I looked into special needs and foreign adoption and tried to have a home study done for that. Out of five agencies in our area, only one was willing to help. We needed to set up three appointments: one with the wife alone, one with the husband alone and one to inspect our home. I explained that I was unable to make an appointment for my husband since he was on an extended business trip in Europe that had no firm end date. The social worker then stated that I was obviously not serious about adoption since I wasn't willing to set up a time for my husband to meet her. She could not see that my husband's schedule was out of my control.

Next I tried the foster system in my county. However, as soon as the person who answered the phone heard my voice, she asked if I was white. When I replied that I am, she told me that they would not place a black or hispanic child with me and they had no white children. I told her I was not necessarily looking for a white child and asked if a loving home was considered better than no home at all. She said that they don't have any trouble finding homes for their children and HUNG UP ON ME!

Then my neighbor told me she recently aborted her second pregnancy because she didn't want another child and her daughter did not want a sibling. I expressed disppointment that she hadn't given it to me to raise, since she knew what was happening in my life. I was shocked when she told me she did not want anyone else raising her child! I had a hard time refraining from saying, "so you had it killed".

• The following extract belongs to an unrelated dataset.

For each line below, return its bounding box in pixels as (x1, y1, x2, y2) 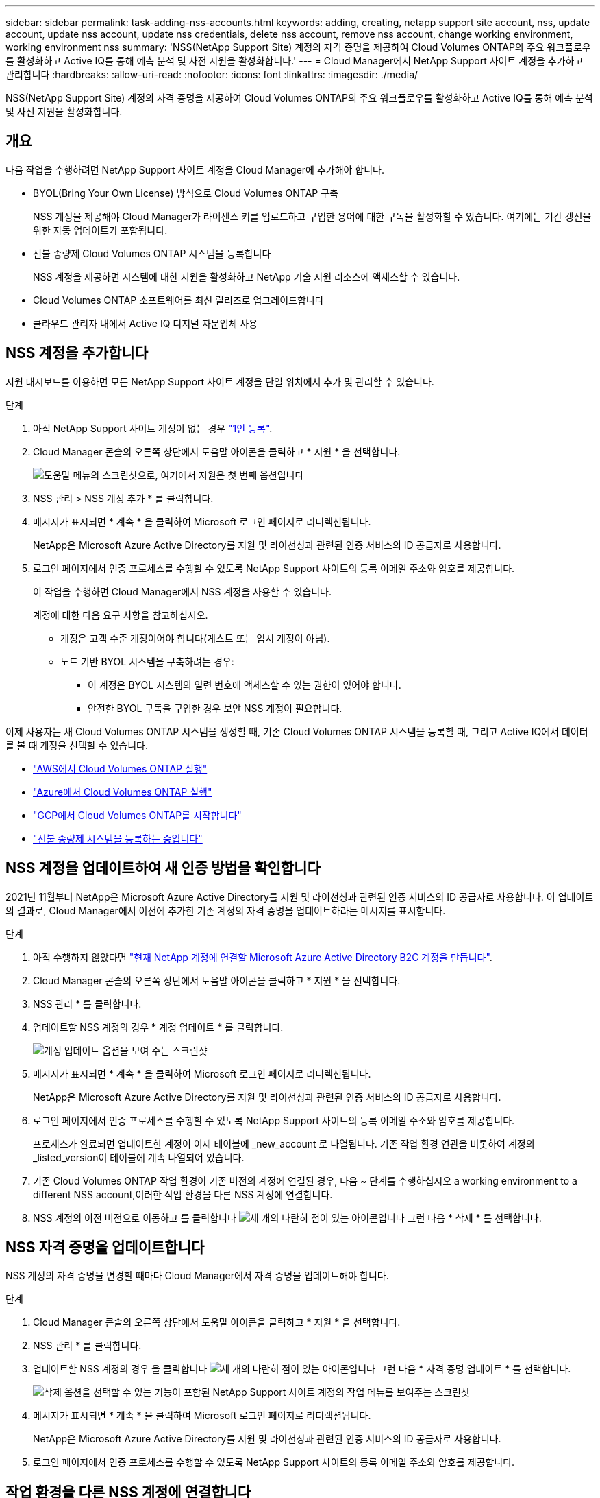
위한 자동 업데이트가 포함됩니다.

I kept trying to remain hopeful and optimistic that things would work out in the end, even though the experience was soul-shattering. I was soon to learn, however, that my husband really did not want to adopt. He felt that it would be "someone else's child" we would be raising and not "our own". I was unable to convince him that adoption would make the child our own, despite his or her genetic differences.

I wish you luck in adopting and hope you don't have to go through what I did.